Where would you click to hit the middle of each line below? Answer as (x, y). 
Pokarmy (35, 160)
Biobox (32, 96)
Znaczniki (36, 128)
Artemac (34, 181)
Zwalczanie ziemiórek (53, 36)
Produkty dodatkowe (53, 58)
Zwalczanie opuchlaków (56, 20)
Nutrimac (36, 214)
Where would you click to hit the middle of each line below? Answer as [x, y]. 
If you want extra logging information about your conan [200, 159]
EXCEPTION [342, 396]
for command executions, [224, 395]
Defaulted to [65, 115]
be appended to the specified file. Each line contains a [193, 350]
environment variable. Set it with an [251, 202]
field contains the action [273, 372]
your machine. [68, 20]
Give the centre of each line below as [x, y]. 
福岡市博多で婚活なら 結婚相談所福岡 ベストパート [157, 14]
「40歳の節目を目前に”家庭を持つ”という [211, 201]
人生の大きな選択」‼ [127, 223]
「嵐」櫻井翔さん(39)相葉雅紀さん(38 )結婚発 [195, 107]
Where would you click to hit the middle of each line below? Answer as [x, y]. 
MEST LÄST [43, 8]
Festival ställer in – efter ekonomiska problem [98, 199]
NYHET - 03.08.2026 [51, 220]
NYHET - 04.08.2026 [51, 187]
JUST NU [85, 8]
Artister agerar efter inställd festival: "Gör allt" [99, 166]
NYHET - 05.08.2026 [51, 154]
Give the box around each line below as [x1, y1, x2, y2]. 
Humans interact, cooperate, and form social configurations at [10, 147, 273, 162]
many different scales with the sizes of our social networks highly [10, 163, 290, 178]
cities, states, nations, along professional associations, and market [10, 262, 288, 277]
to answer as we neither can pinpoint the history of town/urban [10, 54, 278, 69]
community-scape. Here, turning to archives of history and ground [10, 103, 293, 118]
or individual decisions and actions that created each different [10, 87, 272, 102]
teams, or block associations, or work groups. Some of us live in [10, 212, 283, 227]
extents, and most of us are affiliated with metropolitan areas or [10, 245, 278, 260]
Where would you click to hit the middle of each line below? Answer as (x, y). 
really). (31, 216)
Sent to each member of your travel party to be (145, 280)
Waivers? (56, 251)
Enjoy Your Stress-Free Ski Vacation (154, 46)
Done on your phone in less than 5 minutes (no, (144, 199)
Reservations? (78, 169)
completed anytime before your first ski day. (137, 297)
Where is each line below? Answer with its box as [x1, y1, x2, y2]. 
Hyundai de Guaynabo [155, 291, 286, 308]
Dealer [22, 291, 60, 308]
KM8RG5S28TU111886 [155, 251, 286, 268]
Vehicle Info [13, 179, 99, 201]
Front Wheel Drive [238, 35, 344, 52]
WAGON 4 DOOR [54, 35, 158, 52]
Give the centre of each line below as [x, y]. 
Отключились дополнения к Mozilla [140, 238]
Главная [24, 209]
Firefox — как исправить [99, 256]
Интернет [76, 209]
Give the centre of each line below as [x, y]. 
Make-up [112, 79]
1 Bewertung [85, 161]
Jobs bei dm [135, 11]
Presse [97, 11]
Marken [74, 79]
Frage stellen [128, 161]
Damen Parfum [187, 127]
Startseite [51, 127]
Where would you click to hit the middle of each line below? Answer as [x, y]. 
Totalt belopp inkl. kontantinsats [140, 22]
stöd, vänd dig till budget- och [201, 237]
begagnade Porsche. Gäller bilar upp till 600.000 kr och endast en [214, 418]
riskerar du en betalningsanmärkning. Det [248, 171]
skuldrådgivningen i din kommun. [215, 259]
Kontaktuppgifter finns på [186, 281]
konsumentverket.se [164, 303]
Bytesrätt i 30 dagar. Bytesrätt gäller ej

• • • • •

Could you reproduce every record above exactly as it appears?

ANSWER AREA:
Where would you click to hit the middle of each line below? Answer as (x, y). 
Pokarmy (35, 160)
Biobox (32, 96)
Znaczniki (36, 128)
Artemac (34, 181)
Zwalczanie ziemiórek (53, 36)
Produkty dodatkowe (53, 58)
Zwalczanie opuchlaków (56, 20)
Nutrimac (36, 214)
Where would you click to hit the middle of each line below? Answer as [x, y]. 
If you want extra logging information about your conan [200, 159]
EXCEPTION [342, 396]
for command executions, [224, 395]
Defaulted to [65, 115]
be appended to the specified file. Each line contains a [193, 350]
environment variable. Set it with an [251, 202]
field contains the action [273, 372]
your machine. [68, 20]
Give the centre of each line below as [x, y]. 
福岡市博多で婚活なら 結婚相談所福岡 ベストパート [157, 14]
「40歳の節目を目前に”家庭を持つ”という [211, 201]
人生の大きな選択」‼ [127, 223]
「嵐」櫻井翔さん(39)相葉雅紀さん(38 )結婚発 [195, 107]
Where would you click to hit the middle of each line below? Answer as [x, y]. 
MEST LÄST [43, 8]
Festival ställer in – efter ekonomiska problem [98, 199]
NYHET - 03.08.2026 [51, 220]
NYHET - 04.08.2026 [51, 187]
JUST NU [85, 8]
Artister agerar efter inställd festival: "Gör allt" [99, 166]
NYHET - 05.08.2026 [51, 154]
Give the box around each line below as [x1, y1, x2, y2]. 
Humans interact, cooperate, and form social configurations at [10, 147, 273, 162]
many different scales with the sizes of our social networks highly [10, 163, 290, 178]
cities, states, nations, along professional associations, and market [10, 262, 288, 277]
to answer as we neither can pinpoint the history of town/urban [10, 54, 278, 69]
community-scape. Here, turning to archives of history and ground [10, 103, 293, 118]
or individual decisions and actions that created each different [10, 87, 272, 102]
teams, or block associations, or work groups. Some of us live in [10, 212, 283, 227]
extents, and most of us are affiliated with metropolitan areas or [10, 245, 278, 260]
Where would you click to hit the middle of each line below? Answer as (x, y). 
really). (31, 216)
Sent to each member of your travel party to be (145, 280)
Waivers? (56, 251)
Enjoy Your Stress-Free Ski Vacation (154, 46)
Done on your phone in less than 5 minutes (no, (144, 199)
Reservations? (78, 169)
completed anytime before your first ski day. (137, 297)
Where is each line below? Answer with its box as [x1, y1, x2, y2]. 
Hyundai de Guaynabo [155, 291, 286, 308]
Dealer [22, 291, 60, 308]
KM8RG5S28TU111886 [155, 251, 286, 268]
Vehicle Info [13, 179, 99, 201]
Front Wheel Drive [238, 35, 344, 52]
WAGON 4 DOOR [54, 35, 158, 52]
Give the centre of each line below as [x, y]. 
Отключились дополнения к Mozilla [140, 238]
Главная [24, 209]
Firefox — как исправить [99, 256]
Интернет [76, 209]
Give the centre of each line below as [x, y]. 
Make-up [112, 79]
1 Bewertung [85, 161]
Jobs bei dm [135, 11]
Presse [97, 11]
Marken [74, 79]
Frage stellen [128, 161]
Damen Parfum [187, 127]
Startseite [51, 127]
Where would you click to hit the middle of each line below? Answer as [x, y]. 
Totalt belopp inkl. kontantinsats [140, 22]
stöd, vänd dig till budget- och [201, 237]
begagnade Porsche. Gäller bilar upp till 600.000 kr och endast en [214, 418]
riskerar du en betalningsanmärkning. Det [248, 171]
skuldrådgivningen i din kommun. [215, 259]
Kontaktuppgifter finns på [186, 281]
konsumentverket.se [164, 303]
Bytesrätt i 30 dagar. Bytesrätt gäller ej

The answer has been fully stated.